«Я В ТВОЮ СЕДИНУ ВЛЮБЛЕНА…»

«Я В ТВОЮ СЕДИНУ ВЛЮБЛЕНА…»

Спиваков с молодости был жгучим брюнетом. Но когда у него появились на виске первые седые пряди (еще до нашего знакомства), его американский импресарио, влюбленный по уши гомосексуалист, произнес фразу, которая стала для Володи своеобразным кредо:

— Ты артист, и твоя публика должна видеть тебя всегда молодым.

Он отвел его в парикмахерскую, где ему подкрасили висок. Но Володя потихоньку привык к своей не меняющейся с годами черной шевелюре. Что было совершенно невинно и натурально для человека тридцати-сорока лет, к пятидесяти годам стало обузой. От краски невозможно было отказаться, особенно если человек постоянно на виду. «Канонизированный» образ вылился в то, что он стал постоянно к себе приглядываться, волноваться, искать в других подтверждение своему пристрастию: и этот красится, и тот… В Володе есть естественный шарм, элегантность, и я вдруг поняла, что крашеные волосы превратились в его комплекс, стали чем-то вроде секрета Полишинеля или Голого короля. Все знают — и молчат.
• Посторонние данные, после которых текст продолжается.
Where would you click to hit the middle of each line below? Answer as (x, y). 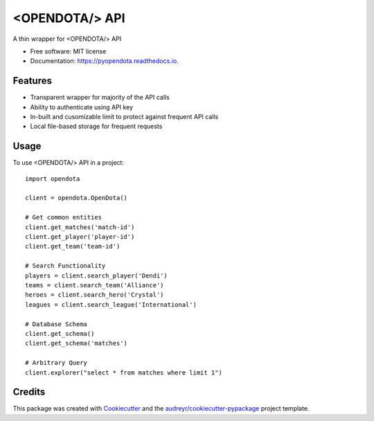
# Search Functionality (65, 266)
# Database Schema (56, 324)
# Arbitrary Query (56, 363)
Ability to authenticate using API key (82, 107)
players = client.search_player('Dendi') (96, 276)
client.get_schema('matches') (77, 343)
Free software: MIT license (68, 51)
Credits (29, 392)
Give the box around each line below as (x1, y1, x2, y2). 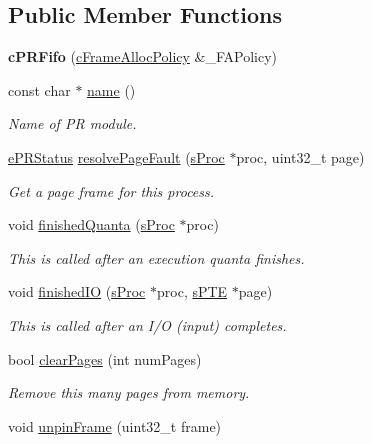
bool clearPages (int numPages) (8, 348, 202, 369)
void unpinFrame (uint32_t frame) (8, 415, 222, 436)
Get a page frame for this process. (8, 180, 215, 201)
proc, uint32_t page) (236, 146, 365, 167)
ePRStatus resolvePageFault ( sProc (8, 146, 225, 167)
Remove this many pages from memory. (8, 382, 250, 403)
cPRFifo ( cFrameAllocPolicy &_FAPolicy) (8, 46, 278, 67)
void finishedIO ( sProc (8, 281, 146, 302)
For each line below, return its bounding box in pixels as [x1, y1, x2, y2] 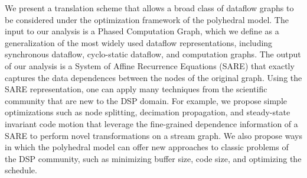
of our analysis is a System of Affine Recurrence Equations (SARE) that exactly [5, 59, 295, 72]
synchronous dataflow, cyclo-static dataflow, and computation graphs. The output [5, 48, 301, 60]
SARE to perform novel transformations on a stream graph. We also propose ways [5, 129, 302, 141]
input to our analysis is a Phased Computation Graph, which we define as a [5, 25, 279, 37]
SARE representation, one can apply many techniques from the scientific [5, 83, 267, 95]
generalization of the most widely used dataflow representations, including [5, 36, 273, 48]
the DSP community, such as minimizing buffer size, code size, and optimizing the [5, 152, 302, 164]
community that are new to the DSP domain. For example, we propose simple [5, 94, 288, 106]
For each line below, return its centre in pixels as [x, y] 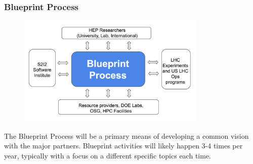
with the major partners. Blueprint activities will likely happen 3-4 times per [123, 146]
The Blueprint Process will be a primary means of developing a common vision [126, 135]
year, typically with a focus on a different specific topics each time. [108, 156]

— Если бы у тебя не было ни одного седого волоса, тебя можно было бы занести в Книгу рекордов Гиннесса. Все знают, что ты отметил пятидесятилетие, — говорила я, предлагая ему перестать краситься. Он все тормозил, все никак не решался. То концерт подпирал, то еще что-нибудь.

В тот год, когда появился контракт с РНО, первая репетиция с которым была назначена на сентябрь, я решила начать отпуск в августе с эксперимента:

— Краска закончилась, кисточка потерялась, — сказала я. — К новому оркестру с новым обликом. У тебя на это есть месяц. Время пошло.
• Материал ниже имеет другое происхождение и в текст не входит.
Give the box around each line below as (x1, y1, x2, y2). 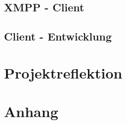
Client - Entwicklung (4, 29, 112, 44)
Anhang (4, 101, 58, 122)
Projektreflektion (4, 62, 123, 83)
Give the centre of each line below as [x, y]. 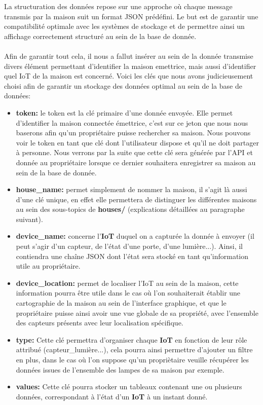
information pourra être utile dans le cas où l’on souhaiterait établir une [128, 293]
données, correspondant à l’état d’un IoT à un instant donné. [112, 396]
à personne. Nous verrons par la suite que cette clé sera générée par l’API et [134, 152]
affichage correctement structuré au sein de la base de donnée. [100, 36]
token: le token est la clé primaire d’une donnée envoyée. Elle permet [124, 112]
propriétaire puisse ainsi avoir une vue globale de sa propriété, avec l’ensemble [137, 312]
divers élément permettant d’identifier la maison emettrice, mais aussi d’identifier [130, 66]
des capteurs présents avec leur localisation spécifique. [100, 323]
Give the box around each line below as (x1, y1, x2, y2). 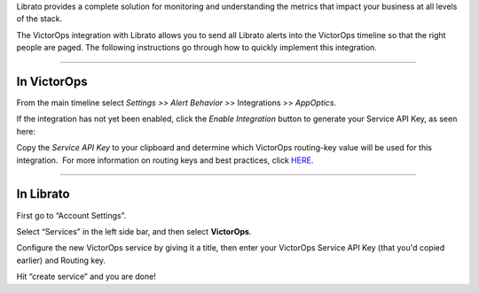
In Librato (16, 187, 70, 202)
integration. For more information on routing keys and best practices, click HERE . (16, 155, 314, 166)
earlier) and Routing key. (16, 255, 106, 266)
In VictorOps (16, 73, 88, 89)
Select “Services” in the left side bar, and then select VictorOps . (16, 226, 252, 236)
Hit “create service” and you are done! (16, 271, 157, 282)
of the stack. (16, 13, 63, 24)
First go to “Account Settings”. (16, 210, 127, 220)
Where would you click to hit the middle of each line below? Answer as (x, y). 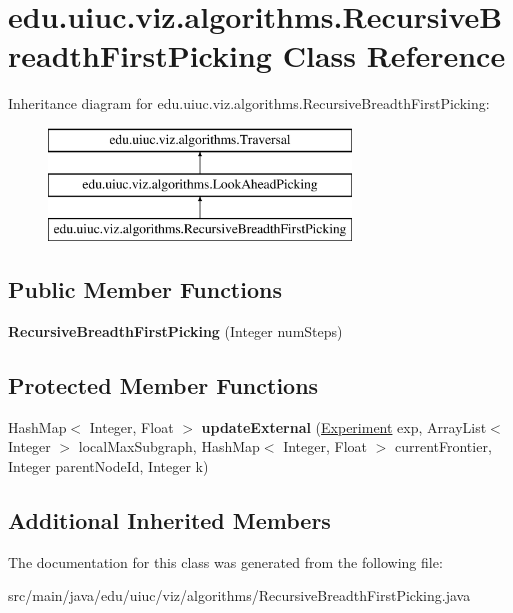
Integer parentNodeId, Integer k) (108, 466)
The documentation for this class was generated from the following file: (225, 561)
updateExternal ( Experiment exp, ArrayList (344, 426)
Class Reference (394, 55)
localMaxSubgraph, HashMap (169, 446)
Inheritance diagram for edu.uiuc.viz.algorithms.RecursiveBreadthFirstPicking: (249, 103)
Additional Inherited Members (169, 520)
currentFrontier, (443, 446)
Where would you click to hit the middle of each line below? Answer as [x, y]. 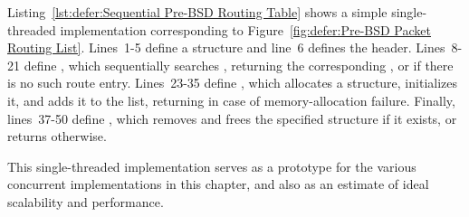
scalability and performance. [86, 201]
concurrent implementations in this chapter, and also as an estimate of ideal [218, 184]
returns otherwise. [57, 136]
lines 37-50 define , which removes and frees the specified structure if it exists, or [232, 118]
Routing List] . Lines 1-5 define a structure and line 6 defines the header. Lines [226, 47]
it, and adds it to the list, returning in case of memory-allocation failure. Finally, [231, 100]
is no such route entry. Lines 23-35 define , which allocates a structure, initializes [233, 83]
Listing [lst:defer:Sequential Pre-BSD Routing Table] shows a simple [197, 12]
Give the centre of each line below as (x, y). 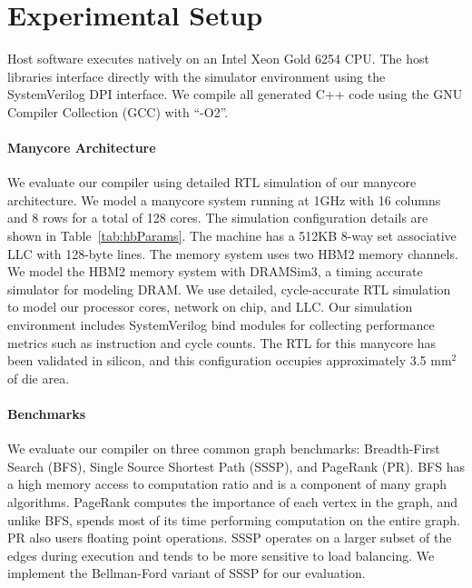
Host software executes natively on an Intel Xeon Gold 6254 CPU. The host (218, 59)
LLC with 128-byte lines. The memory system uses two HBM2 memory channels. (233, 253)
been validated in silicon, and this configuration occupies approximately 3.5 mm (230, 360)
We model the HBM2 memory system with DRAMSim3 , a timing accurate (215, 271)
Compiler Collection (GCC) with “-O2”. (118, 111)
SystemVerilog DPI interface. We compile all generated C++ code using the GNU (235, 94)
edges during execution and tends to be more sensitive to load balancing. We (221, 555)
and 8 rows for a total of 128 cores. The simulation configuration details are (218, 218)
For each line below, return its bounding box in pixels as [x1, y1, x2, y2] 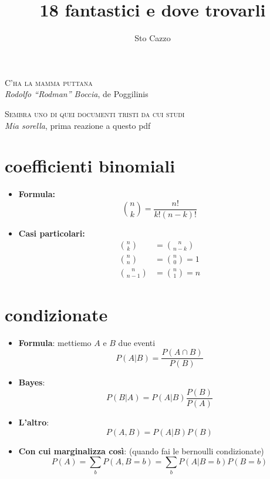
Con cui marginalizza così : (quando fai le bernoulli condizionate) [18, 444, 264, 457]
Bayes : [18, 376, 45, 388]
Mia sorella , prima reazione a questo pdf [5, 119, 151, 131]
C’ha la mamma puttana [5, 76, 93, 88]
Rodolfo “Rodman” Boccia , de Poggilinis [5, 88, 148, 100]
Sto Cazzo [134, 32, 171, 44]
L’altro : [18, 416, 49, 428]
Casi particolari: [18, 227, 85, 239]
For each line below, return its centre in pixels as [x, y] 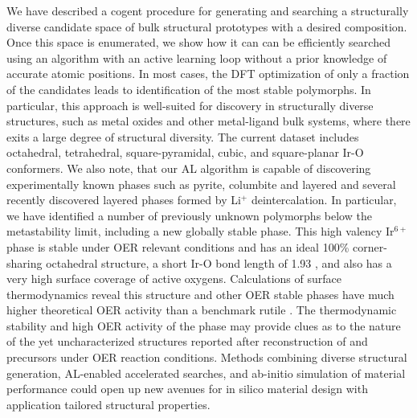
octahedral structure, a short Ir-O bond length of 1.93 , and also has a [219, 262]
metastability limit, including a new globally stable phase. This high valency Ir [200, 231]
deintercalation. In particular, [324, 200]
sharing [25, 262]
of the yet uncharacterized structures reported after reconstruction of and [187, 341]
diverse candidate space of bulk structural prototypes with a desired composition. [207, 26]
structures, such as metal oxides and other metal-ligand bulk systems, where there [208, 121]
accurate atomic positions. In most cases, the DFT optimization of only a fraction [208, 74]

Володя сопротивлялся, но ему пришлось поддаться, и поначалу он безумно страдал. Сначала парикмахерша сделала ему коротенькую стрижечку ежиком. Я смотрела на него со стороны, представляла, как это будет в идеале, и понимала, что это колоссальный пиаровский ход. Вся Москва и так пребывает в возбуждении перед его первым выходом на сцену с РНО, а тут вдруг такое: ни один имиджмейкер специально не придумает — появление седого человека с молодым, загорелым лицом.

Главную поддержку Спиваков получил от детей. Оценка дочерей решила в пользу смены облика. Они стали кричать:

— Папа, это так sexy! Тебе так идет, ты такой стильный, молодой!

Он даже имидж поменял — надел джинсы, короткую футболку. Я помню шок операторов телевидения, приехавших на первую репетицию с РНО, при виде Спивакова, вышедшего из машины. Помню и тот шорох, который пронесся по Большому залу Консерватории, когда он вышел дирижировать. Были диаметрально противоположные мнения. Например один из московских музыкальных критиков, которому в острословии не откажешь, написал, что Спиваков «превратился из крашеного красавца в убеленного сединами мэтра». Мне же по сердцу то, что написал Вознесенский: «Остриженный наголо, как юный Керенский, но только красивей. Меж нас, оборзевших, лети над Россией». Каждый увидел и воздал в соответствии со своей фантазией и степенью благородства. Для Володи, вглядывавшегося в себя по-новому, наступило дикое облегчение. У него появилось другое лицо, обозначился высокий лоб, и, мне кажется, он сразу приобрел иное качество — стал моложе, красивее, современнее. Я вдруг заново влюбилась в своего мужа. И даже волосы стали какими-то мягкими, с очень красивым оттенком. А самое невероятное — спустя год он вдруг понял, что ни разу не повторились приступы страшной аллергии. Он сам себя вылечил.

По поводу смены имиджа Спивакова происходило много смешных историй. Все его поклонницы от пятидесяти до шестидесяти, для которых Володя ассоциировался с их юностью и помогал им ощущать себя моложе, были настроены негативно. Когда он был брюнетом, им казалось, что они по-прежнему молоды, а теперь что же делать? Как будто у них украли мечту. Увы, быть вечно хорошеньким и молодым невозможно. И вообще мне кажется, биологический возраст — это одно, а возраст души — другое. Я даже хотела написать стихи: «Я в твою седину влюблена…», но дальше первой строчки не продвинулась. Одностишие получилось. Ростропович, увидев его седым, сказал:

— Старик, я думал, у меня испортился телевизор, смотрю, а там ты — в негативе!